# Help! Spilled water on my K2, 'Next Page' button stuck!



## flight75 (Nov 24, 2010)

Hey guys,

I spilled some water on my Kindle 2 and, not surprisingly, I have problems with it now...

The screen is perfectly functional, but it seems that the 'next page' button is stuck... The K2 constantly turns pages by itself, and I cannot get it to stop.
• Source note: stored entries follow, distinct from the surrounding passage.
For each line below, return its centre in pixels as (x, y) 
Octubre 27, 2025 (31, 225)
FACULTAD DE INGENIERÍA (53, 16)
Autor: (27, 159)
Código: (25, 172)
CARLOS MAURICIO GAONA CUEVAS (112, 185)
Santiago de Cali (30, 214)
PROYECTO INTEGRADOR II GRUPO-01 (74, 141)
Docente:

I've done my best to dry it, but it hasn't helped...

Can you think of anything I can do?
If you have any advice, please help me...


----------



## Ann in Arlington (Oct 27, 2008)

There are a number of techniques for drying electronics.  The one I hear most often is to put it in a sealed plastic bag with some rice or silica packets.  Leave it several days. 

Given that it's a button issue, you might try blowing some compressed air and see if you can get rid of whatever moisture is there.

Others may have some other thoughts, but, if worse comes to worst, you should probably contact Amazon.  Be 100% honest about what happened. . . .chances are very good they'll either replace it, if it's under warranty, even though it's technically your 'fault', or they'll offer you a new one at a good price:  they've already announced a 'lightning deal' on the K2 for $89 on Friday, and  Some K1 owners have reported receiving discounts of up to $75 on the purchase of a new K3.

Good Luck!


----------